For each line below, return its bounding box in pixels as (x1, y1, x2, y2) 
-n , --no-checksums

--

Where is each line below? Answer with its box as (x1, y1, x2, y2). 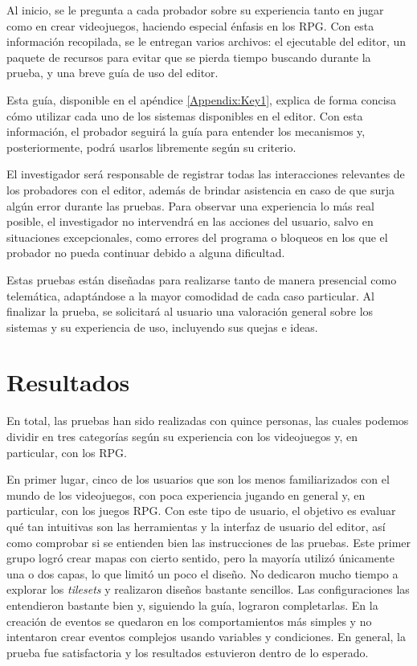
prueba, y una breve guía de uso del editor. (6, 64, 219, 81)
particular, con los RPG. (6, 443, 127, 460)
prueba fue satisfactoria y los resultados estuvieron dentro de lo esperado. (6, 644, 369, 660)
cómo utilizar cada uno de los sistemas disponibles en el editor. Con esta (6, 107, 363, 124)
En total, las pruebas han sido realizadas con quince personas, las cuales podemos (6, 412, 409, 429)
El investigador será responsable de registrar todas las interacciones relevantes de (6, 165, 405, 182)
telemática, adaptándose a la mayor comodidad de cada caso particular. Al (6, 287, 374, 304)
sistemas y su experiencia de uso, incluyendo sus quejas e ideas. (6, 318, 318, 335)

--

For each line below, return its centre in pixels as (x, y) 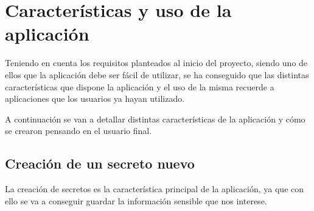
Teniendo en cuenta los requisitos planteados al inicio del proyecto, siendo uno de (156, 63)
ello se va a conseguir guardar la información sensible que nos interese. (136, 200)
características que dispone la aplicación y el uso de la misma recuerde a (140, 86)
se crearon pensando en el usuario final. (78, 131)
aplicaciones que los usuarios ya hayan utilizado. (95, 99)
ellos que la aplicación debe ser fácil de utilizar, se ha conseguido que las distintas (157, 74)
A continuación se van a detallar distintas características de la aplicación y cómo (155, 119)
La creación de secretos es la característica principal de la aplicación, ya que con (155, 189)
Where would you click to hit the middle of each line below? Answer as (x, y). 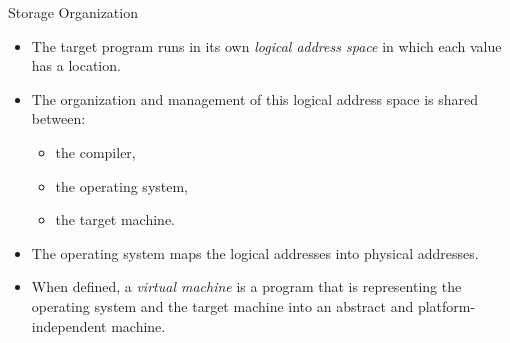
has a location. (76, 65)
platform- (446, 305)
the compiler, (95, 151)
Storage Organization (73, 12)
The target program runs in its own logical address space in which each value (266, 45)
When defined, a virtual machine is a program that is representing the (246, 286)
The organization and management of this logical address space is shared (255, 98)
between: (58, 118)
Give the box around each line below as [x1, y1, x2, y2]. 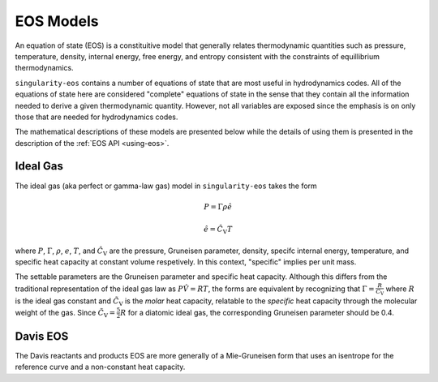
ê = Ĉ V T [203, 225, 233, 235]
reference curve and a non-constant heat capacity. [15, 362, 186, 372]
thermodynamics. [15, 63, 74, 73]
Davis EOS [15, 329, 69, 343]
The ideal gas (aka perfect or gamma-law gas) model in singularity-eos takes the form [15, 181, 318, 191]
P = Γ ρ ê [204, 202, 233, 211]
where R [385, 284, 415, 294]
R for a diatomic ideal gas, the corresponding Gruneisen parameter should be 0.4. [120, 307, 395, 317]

▶ [What the task asks]:
Report each line above containing the string "ideal".

▶ [Response box]:
The ideal gas (aka perfect or gamma-law gas) model in singularity-eos takes the form [15, 181, 318, 191]
R for a diatomic ideal gas, the corresponding Gruneisen parameter should be 0.4. [120, 307, 395, 317]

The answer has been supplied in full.